### EXERCISE REQUIREMENTS
Your reply is to be the lines below, exactly as written, with images omitted.

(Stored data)
──────────────────────────────

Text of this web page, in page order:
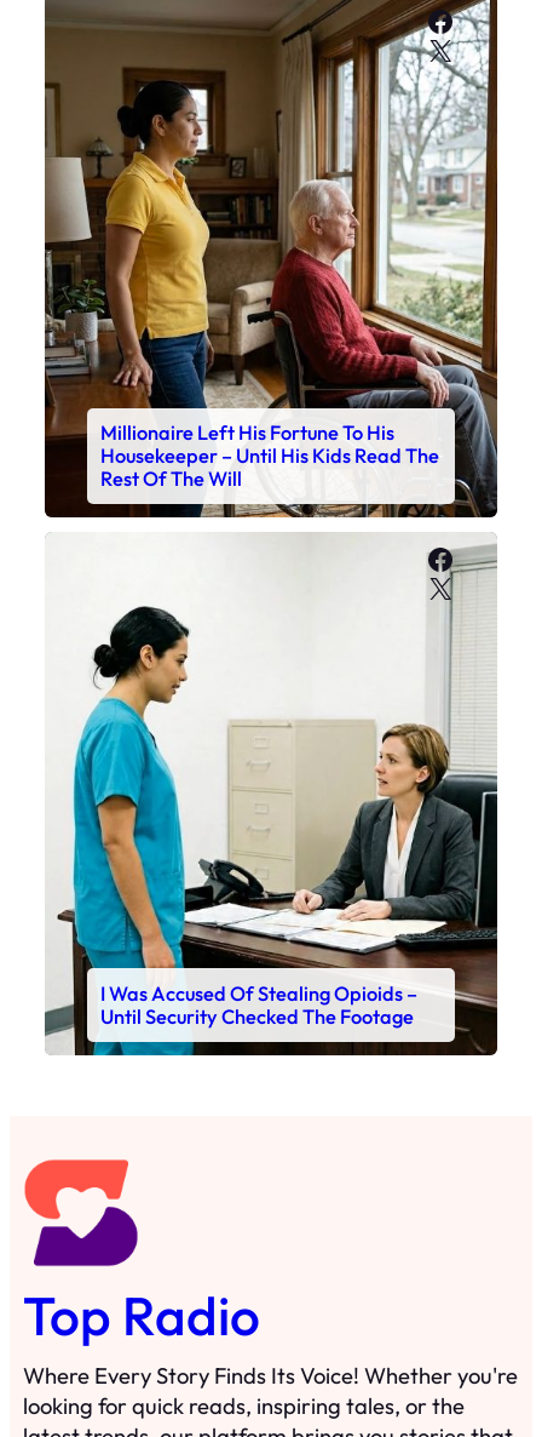
X
Millionaire Left His Fortune To His
Housekeeper – Until His Kids Read The
Rest Of The Will
X
I Was Accused Of Stealing Opioids –
Until Security Checked The Footage
Top Radio
Where Every Story Finds Its Voice! Whether you're
looking for quick reads, inspiring tales, or the
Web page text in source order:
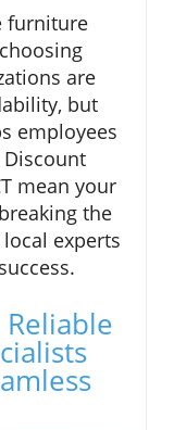
furniture
are
but
employees
mean your
the
experts
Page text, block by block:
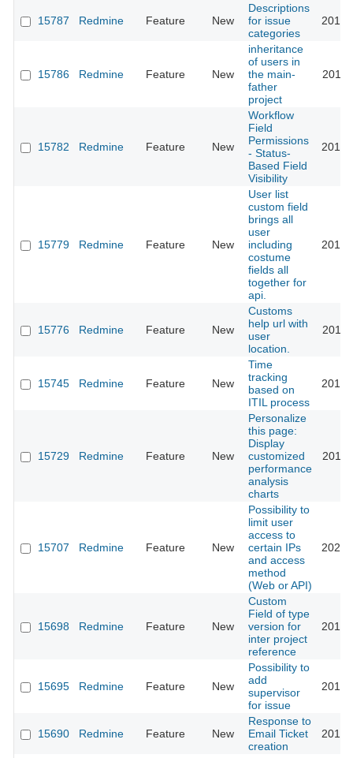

──────────────────────────────

### EXERCISE RESPONSE
Text of this web page, in page order:
X
Millionaire Left His Fortune To His
Housekeeper – Until His Kids Read The
Rest Of The Will
X
I Was Accused Of Stealing Opioids –
Until Security Checked The Footage
Top Radio
Where Every Story Finds Its Voice! Whether you're
looking for quick reads, inspiring tales, or the
Web page text in source order:
furniture
are
but
employees
mean your
the
experts
Page text, block by block:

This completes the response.